Data provided:
========

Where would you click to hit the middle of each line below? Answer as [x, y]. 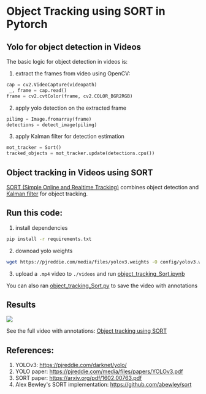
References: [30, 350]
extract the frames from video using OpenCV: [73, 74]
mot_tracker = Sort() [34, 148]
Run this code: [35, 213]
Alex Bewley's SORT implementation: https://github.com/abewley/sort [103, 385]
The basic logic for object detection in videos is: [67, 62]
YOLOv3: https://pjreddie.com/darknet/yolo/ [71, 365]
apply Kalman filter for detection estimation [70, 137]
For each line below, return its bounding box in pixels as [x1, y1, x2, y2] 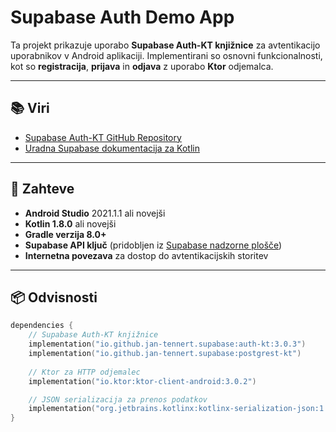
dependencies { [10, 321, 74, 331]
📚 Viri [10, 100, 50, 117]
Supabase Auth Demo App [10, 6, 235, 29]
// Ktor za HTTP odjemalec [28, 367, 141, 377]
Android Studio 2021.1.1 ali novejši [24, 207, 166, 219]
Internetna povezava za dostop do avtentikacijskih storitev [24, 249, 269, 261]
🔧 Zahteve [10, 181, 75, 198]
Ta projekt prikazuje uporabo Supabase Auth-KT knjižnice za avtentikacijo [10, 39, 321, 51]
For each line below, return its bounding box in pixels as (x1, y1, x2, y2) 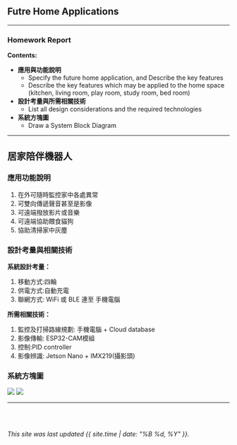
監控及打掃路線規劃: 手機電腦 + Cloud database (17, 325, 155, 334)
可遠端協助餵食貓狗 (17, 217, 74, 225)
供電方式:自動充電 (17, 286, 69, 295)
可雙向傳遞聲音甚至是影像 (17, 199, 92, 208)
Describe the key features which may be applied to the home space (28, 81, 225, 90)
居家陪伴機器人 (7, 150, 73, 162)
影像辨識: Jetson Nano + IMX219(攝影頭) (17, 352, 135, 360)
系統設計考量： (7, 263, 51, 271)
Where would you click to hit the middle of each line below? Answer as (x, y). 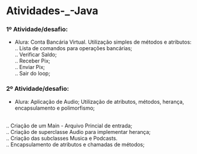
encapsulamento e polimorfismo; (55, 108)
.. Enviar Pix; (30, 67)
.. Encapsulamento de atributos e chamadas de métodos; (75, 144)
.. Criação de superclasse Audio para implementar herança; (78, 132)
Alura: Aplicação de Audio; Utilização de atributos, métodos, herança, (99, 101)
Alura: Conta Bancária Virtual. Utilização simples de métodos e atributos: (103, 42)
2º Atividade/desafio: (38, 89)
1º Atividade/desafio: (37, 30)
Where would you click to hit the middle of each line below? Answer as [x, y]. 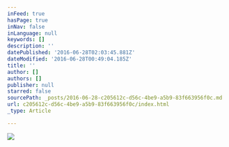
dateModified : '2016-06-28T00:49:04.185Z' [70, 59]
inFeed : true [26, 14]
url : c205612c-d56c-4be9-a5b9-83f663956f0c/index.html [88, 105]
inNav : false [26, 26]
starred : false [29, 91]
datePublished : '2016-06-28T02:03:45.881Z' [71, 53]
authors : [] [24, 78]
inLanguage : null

========

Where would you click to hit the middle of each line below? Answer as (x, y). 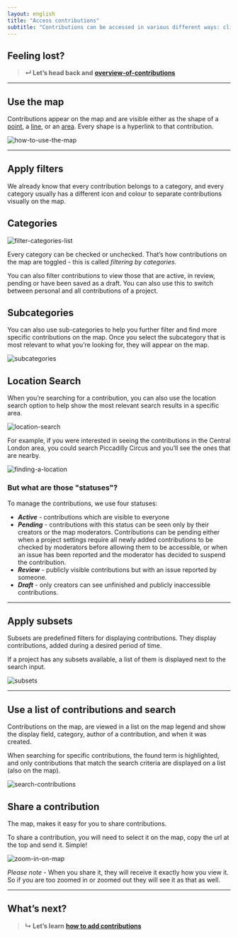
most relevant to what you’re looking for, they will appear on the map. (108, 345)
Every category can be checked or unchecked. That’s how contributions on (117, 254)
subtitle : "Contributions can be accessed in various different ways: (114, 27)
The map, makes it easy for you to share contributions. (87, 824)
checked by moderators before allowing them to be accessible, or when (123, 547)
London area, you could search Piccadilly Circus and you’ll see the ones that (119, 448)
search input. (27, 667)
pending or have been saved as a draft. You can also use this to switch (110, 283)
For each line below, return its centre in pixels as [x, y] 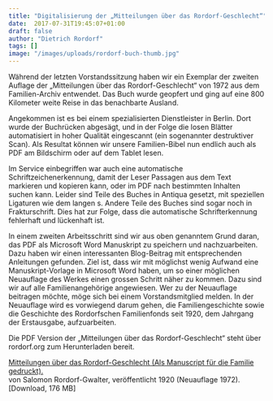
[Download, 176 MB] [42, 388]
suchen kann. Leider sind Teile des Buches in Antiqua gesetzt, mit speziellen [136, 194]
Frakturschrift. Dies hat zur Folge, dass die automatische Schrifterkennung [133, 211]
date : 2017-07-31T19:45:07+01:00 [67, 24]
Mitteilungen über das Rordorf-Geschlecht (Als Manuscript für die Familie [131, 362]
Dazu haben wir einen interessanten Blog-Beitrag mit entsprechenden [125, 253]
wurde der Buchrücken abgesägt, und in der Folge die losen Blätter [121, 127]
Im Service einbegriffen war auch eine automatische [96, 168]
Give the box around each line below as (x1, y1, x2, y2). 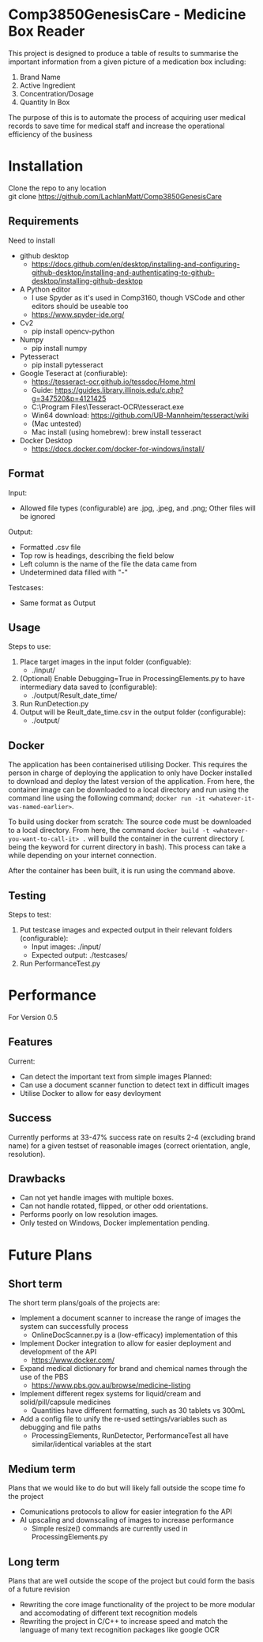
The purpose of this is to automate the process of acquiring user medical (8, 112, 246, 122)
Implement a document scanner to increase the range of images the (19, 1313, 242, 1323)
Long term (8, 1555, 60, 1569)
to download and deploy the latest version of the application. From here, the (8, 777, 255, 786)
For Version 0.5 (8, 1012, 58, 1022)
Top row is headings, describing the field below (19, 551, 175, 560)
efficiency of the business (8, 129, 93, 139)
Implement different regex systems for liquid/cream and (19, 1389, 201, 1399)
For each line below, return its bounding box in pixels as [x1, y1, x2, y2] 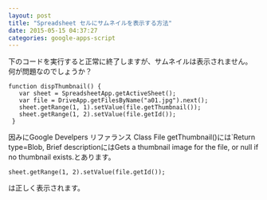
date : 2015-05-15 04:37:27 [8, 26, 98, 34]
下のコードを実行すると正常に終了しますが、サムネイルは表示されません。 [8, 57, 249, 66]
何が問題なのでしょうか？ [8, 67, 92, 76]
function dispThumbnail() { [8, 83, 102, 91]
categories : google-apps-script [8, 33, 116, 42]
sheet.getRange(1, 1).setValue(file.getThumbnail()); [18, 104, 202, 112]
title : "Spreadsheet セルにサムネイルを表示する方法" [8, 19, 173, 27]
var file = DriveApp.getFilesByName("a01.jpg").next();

========

Problem details: The reply is a bare number, the count of lines in these entries that hold the word "this".

Output below: 3